Nonostante una denuncia da parte dell'Istituto Nazionale per la Colonizza­zione e la Riforma Agraria, il padre di Socorro si ritiene ancora il legittimo pro­prietario del terreno, tanto che ha ven­duto il lotto a un altro agricoltore. "Il nuovo proprietario può mandarci via da un momento all'altro", spiega Ruimar che sta già pensando di trasferirsi in una nuova strada.

Anche Natalino Lima abita in una delle tante piste clandestine che si allacciano alla Br-163. Per sopravvivere coltiva riso, fagioli e verdura. "Sono venu­to qui per dissodare la terra del mio padrone. Per me l'unica cosa importante è che mi paghi bene", spiega. Gua­dagna 450 reais (165 euro) al mese lavorando come custode della proprietà e ha già abbattuto tutti gli alberi che c'erano all'interno del lotto, grande come dieci campi da calcio. Il terreno sarà destinato alla coltivazione del riso e della soia.

Natalino vive all'interno della proprietà con la moglie e il figlio in una casa di legno senza luce,

e non ha idea di cosa gli ri­serverà il futuro. "Qui le persone vivono alla giorna­ta" spiega. Natalino si è già preso cura di tre lotti che si trovavano lungo due diverse piste clandestine. "Pren­dersi cura" della terra per lui significa distruggere la foresta.

Del resto è difficile che queste persone si rendano conto di alimentare, con il loro comportamento, un sistema illegale. I motivi sono due: innanzitutto perché in Amaz­zonia la clandestinità rappresenta la regola, in secondo luogo perché esiste un'enorme zona grigia tra ciò che è legale e ciò che non lo è.

 

Economia legale

 

Nei primi dieci chilometri della strada che si allaccia al chilometro 101 della Br-163 arriva l'energia elettrica. Eppure si tratta di una pista abusiva che non compare in nessuna cartina ufficiale. Le persone che abitano nella zona hanno costruito una scuola e le istituzioni locali hanno mandato gli insegnanti. Il comune di Santarém, invece, è incaricato della manutenzione della strada. C'è poi un pulmino privato che ogni giorno percorre i cinquanta chilometri della pista per offrire alla popolazione un collegamento con i centri abitati più vicini. Effettua solo una corsa di andata e una di ritorno, ma è di grande aiuto a tutti quelli che altrimenti dovrebbero spostarsi a piedi.

Alcune strade abusive sono state perfino privatizzate. In quelle aperte più di recente, che hanno ancora pochi residenti, i fazendeiros (proprietari terrieri) pretendono un pedaggio. Chi vuole passare e avventurarsi all'interno della foresta deve identificarsi e pagare una tassa.

La mappa di questa rete stradale pa­rallela è un documento prezioso.
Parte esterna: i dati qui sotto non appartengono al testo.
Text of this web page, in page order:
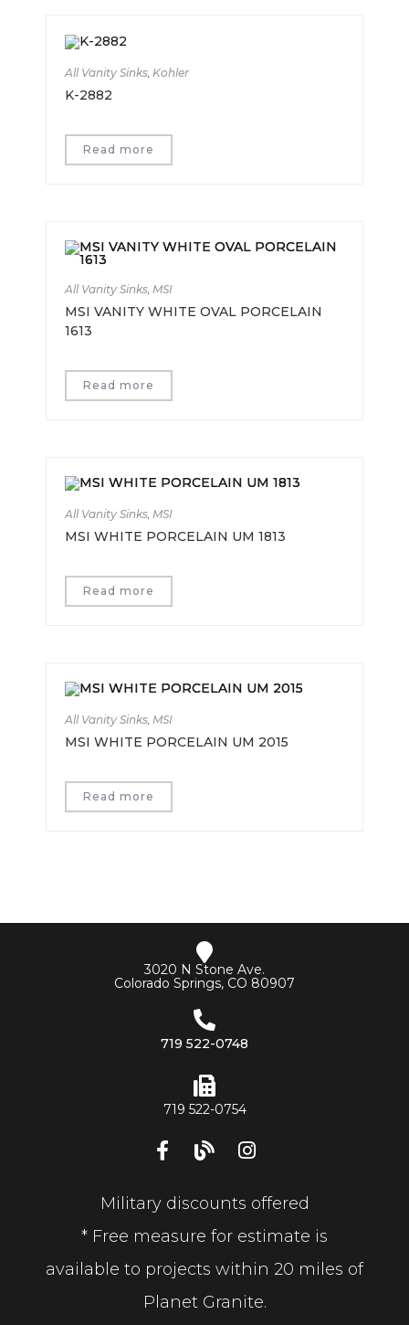
All Vanity Sinks Kohler
K-2882
Read more
All Vanity Sinks MSI
MSI VANITY WHITE OVAL PORCELAIN
1613
Read more
All Vanity Sinks MSI
MSI WHITE PORCELAIN UM 1813
Read more
All Vanity Sinks, MSI
MSI WHITE PORCELAIN UM 2015
Read more
3020 N Stone Ave.
Colorado Springs, CO 80907
719 522-0748
719 522-0754
Military discounts offered
* Free measure for estimate is
available to projects within 20 miles of
Planet Granite.
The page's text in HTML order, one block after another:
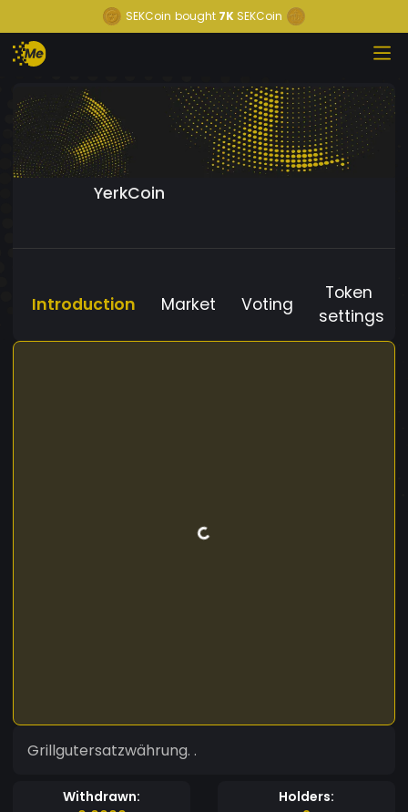
SEKCoin bought 7K SEKCoin
YerkCoin
Introduction Market Voting
Token
settings
Grillgutersatzwährung. .
Withdrawn:
Holders:
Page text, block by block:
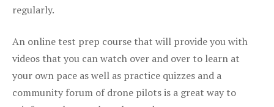
regularly.
An online test prep course that will provide you with
videos that you can watch over and over to learn at
your own pace as well as practice quizzes and a
community forum of drone pilots is a great way to
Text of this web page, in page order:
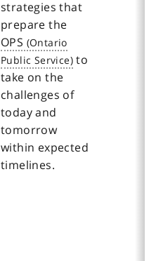
strategies that
prepare the
OPS
to
take on the
challenges of
today and
tomorrow
within expected
timelines.
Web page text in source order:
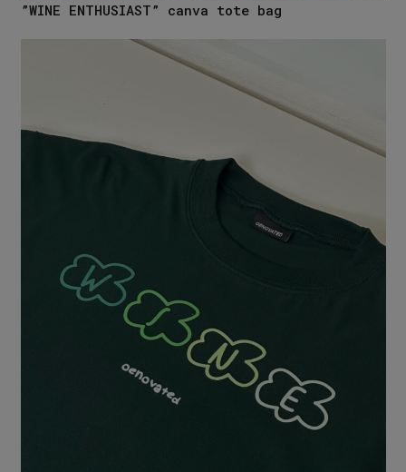
”WINE ENTHUSIAST” canva tote bag
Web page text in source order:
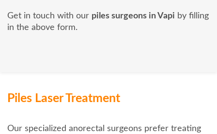
Get in touch with our piles surgeons in Vapi by filling
in the above form.
Piles Laser Treatment
Our specialized anorectal surgeons prefer treating
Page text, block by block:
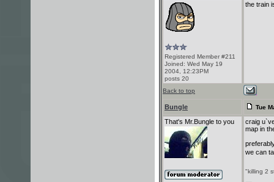
Registered Member #211
Joined: Wed May 19
2004, 12:23PM
posts 20
the train
Back to top
Bungle Tue
That's Mr.Bungle to you
craig
map in
we can
"killing 2
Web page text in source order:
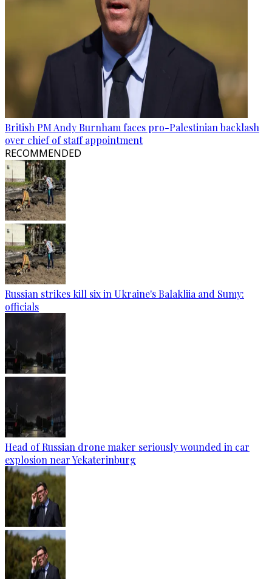
British PM Andy Burnham faces pro-Palestinian backlash
over chief of staff appointment
RECOMMENDED
Russian strikes kill six in Ukraine's Balakliia and Sumy:
officials
Head of Russian drone maker seriously wounded in car
explosion near Yekaterinburg
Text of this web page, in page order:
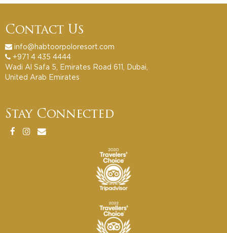
Contact Us
info@habtoorpoloresort.com
+971 4 435 4444
Wadi Al Safa 5, Emirates Road 611, Dubai,
United Arab Emirates
Stay Connected
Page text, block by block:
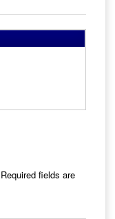
Required fields are
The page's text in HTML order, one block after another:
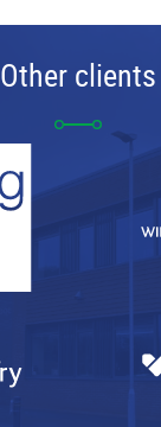
Other clients
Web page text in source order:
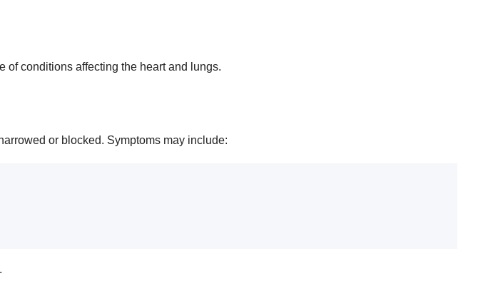
of conditions affecting the heart and lungs.
or blocked. Symptoms may include:
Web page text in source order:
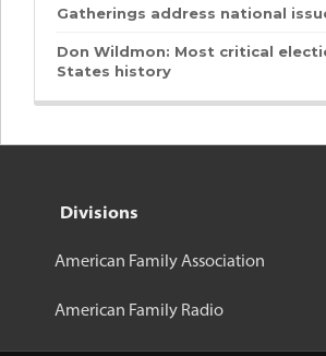
Gatherings address national
Don Wildmon: Most critical
States history
Divisions
American Family Association
American Family Radio
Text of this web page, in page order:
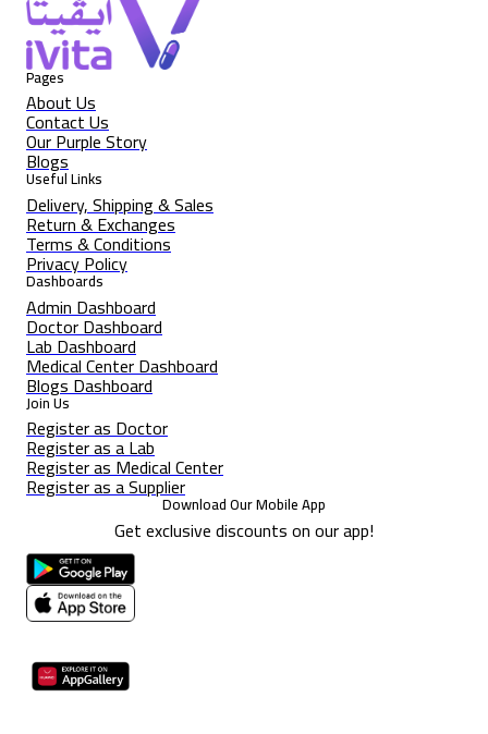
Pages
About Us
Contact Us
Our Purple Story
Blogs
Useful Links
Delivery, Shipping & Sales
Return & Exchanges
Terms & Conditions
Privacy Policy
Dashboards
Admin Dashboard
Doctor Dashboard
Lab Dashboard
Medical Center Dashboard
Blogs Dashboard
Join Us
Register as Doctor
Register as a Lab
Register as Medical Center
Register as a Supplier
Download Our Mobile App
Get exclusive discounts on our app!
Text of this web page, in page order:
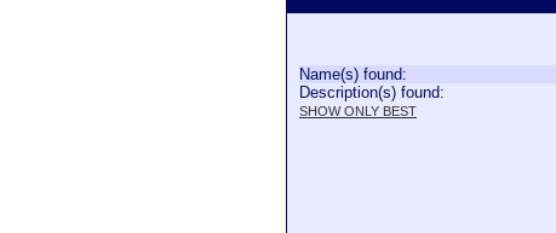
Name(s) found:
Description(s) found:
SHOW ONLY BEST
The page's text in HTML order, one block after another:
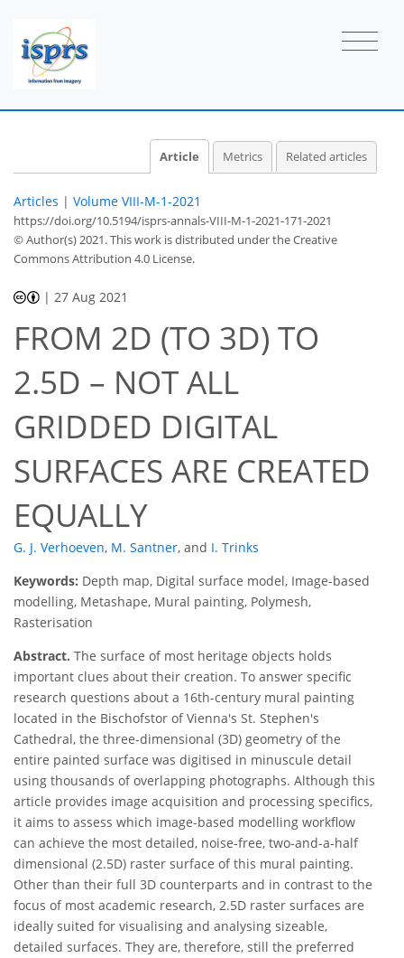
Article Metrics Related articles
Articles | Volume VIII-M-1-2021
https://doi.org/10.5194/isprs-annals-VIII-M-1-2021-171-2021
© Author(s) 2021. This work is distributed underthe Creative
Commons Attribution 4.0 License.
| 27 Aug 2021
FROM 2D (TO 3D) TO
2.5D – NOT ALL
GRIDDED DIGITAL
SURFACES ARE CREATED
EQUALLY
G. J. Verhoeven, M. Santner, and I. Trinks
Keywords: Depth map, Digital surface model, Image-based
modelling, Metashape, Mural painting, Polymesh,
Rasterisation
Abstract. The surface of most heritage objects holds
important clues about their creation. To answer specific
research questions about a 16th-century mural painting
located in the Bischofstor of Vienna's St. Stephen's
Cathedral, the three-dimensional (3D) geometry of the
entire painted surface was digitised in minuscule detail
using thousands of overlapping photographs. Although this
article provides image acquisition and processing specifics,
it aims to assess which image-based modelling workflow
can achieve the most detailed, noise-free, two-and-a-half
dimensional (2.5D) raster surface of this mural painting.
Other than their full 3D counterparts and in contrast to the
focus of most academic research, 2.5D raster surfaces are
ideally suited for visualising and analysing sizeable,
detailed surfaces. They are, therefore, still the preferred
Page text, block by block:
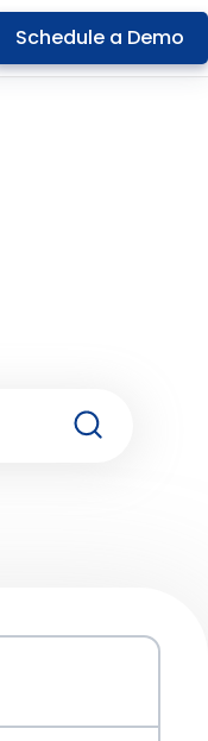
Schedule a Demo
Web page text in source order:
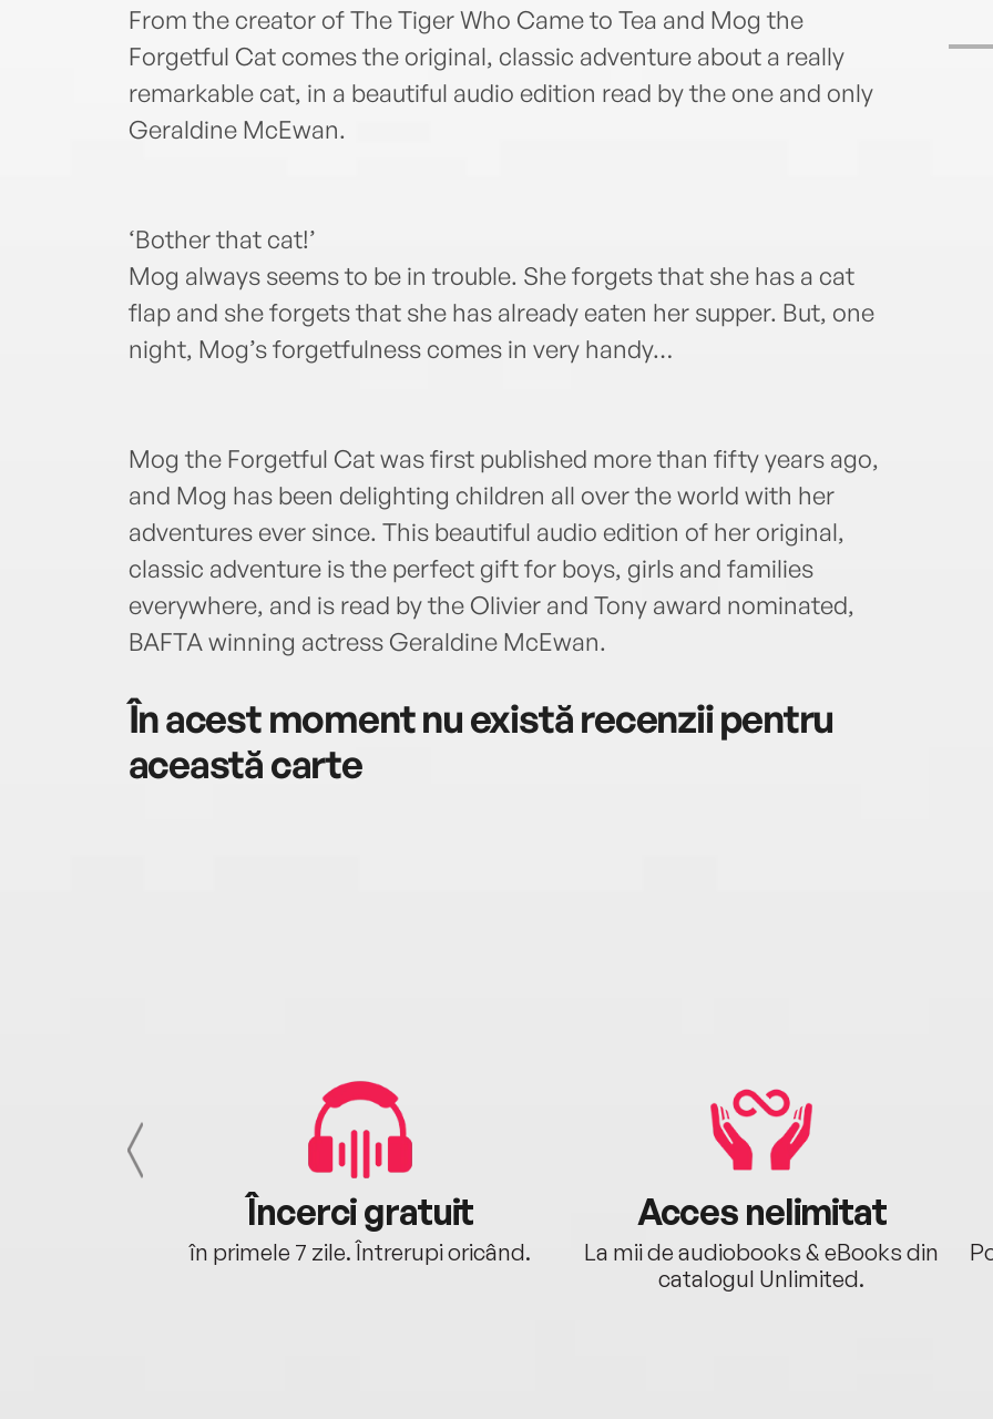
From the creator of The Tiger Who Came to Tea and Mog the
Forgetful Cat comes the original, classic adventure about a really
remarkable cat, in a beautiful audio edition read by the one and only
Geraldine McEwan.
‘Bother that cat!’
Mog always seems to be in trouble. She forgets that she has a cat
flap and she forgets that she has already eaten her supper. But, one
night, Mog’s forgetfulness comes in very handy…
Mog the Forgetful Cat was first published more than fifty years ago,
and Mog has been delighting children all over the world with her
adventures ever since. This beautiful audio edition of her original,
classic adventure is the perfect gift for boys, girls and families
everywhere, and is read by the Olivier and Tony award nominated,
BAFTA winning actress Geraldine McEwan.
În acest moment nu există recenzii pentru
această carte
at
Încerci gratuit
în primele 7 zile. Întrerupi oricând.
Acces nelimitat
La mii de audiobooks & eBooks din
catalogul Unlimited.
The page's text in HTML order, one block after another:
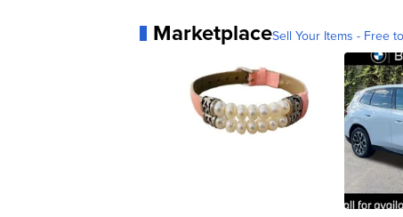
MarketplaceSell Your Items - Free
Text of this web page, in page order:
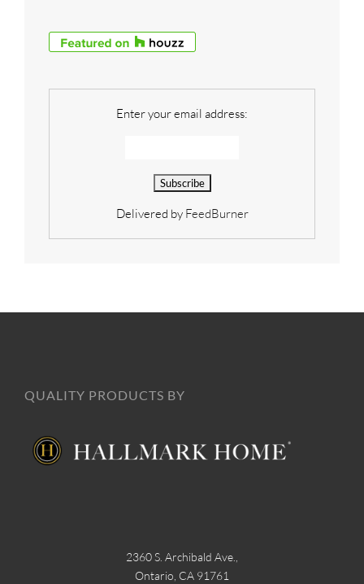
Enter your email address:
Delivered by FeedBurner
QUALITY PRODUCTS BY
2360 S. Archibald Ave.,
Ontario, CA 91761
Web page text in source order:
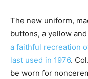
The new uniform,
buttons, a yellow
a faithful recreation
last used in 1976.
be worn for
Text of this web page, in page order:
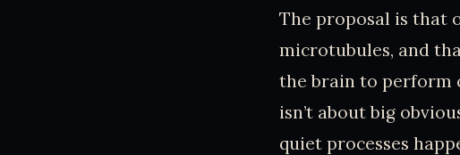
The proposal is that
microtubules, and
the brain to perform
isn’t about big
quiet processes
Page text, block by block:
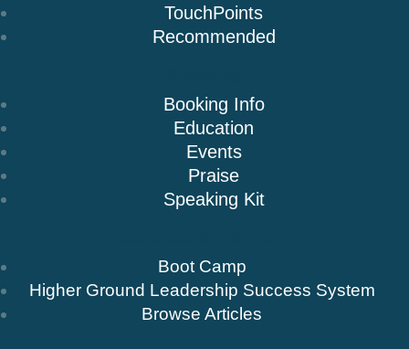
TouchPoints
Recommended
Booking Info
Education
Events
Praise
Speaking Kit
Boot Camp
Higher Ground Leadership Success System
Browse Articles
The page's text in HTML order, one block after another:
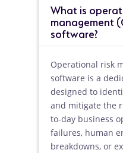
What is
management
software?
Operational risk
software is a
designed to
and mitigate the
to-day business
failures, human
breakdowns, or
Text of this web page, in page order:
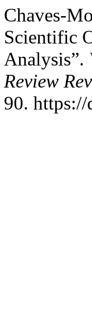
Chaves-
Scientific
Analysis”.
Review
90.
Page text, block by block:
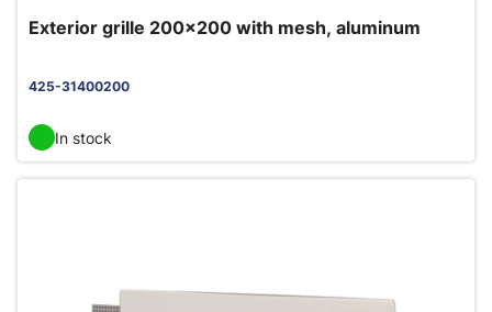
Exterior grille 200x200 with mesh, aluminum
425-31400200
In stock

Per la prima volta le autorità hanno le coordi­nate precise di tutte le piste clandestine. "Questo significa avere anche l'indirizzo del grileiro, dell'azienda di legname che opera illegalmente e dell'agricoltore che coltiva una terra che non è sua", spiega Carlos Souza.

Resta solo da capire se le autorità sa­pranno usare in modo intelligente le informazioni. Ma nel frattempo cosa si può fare per interrompere la distruzione della foresta? L'aumento costante delle strade abu­sive dimostra che è inutile continuare a proteggere l'Amazzonia come se fosse un territorio incontamina­to. Fino a oggi il governo ha cercato di risolvere il problema creando delle aree protette. Una strate­gia del genere, però, non riesce a tamponare i disa­stri provocati dalle defore­stazioni in corso. Chi sta aprendo una pista clandestina può proseguire indisturbato. Una soluzione alternativa potrebbe offrirla la legge per le concessioni forestali appro­vata dal governo nel 2006. L'obiettivo del provvedimento è permettere alle im­prese del legname di ottenere delle concessioni per sfruttare in modo duraturo le foreste pubbliche.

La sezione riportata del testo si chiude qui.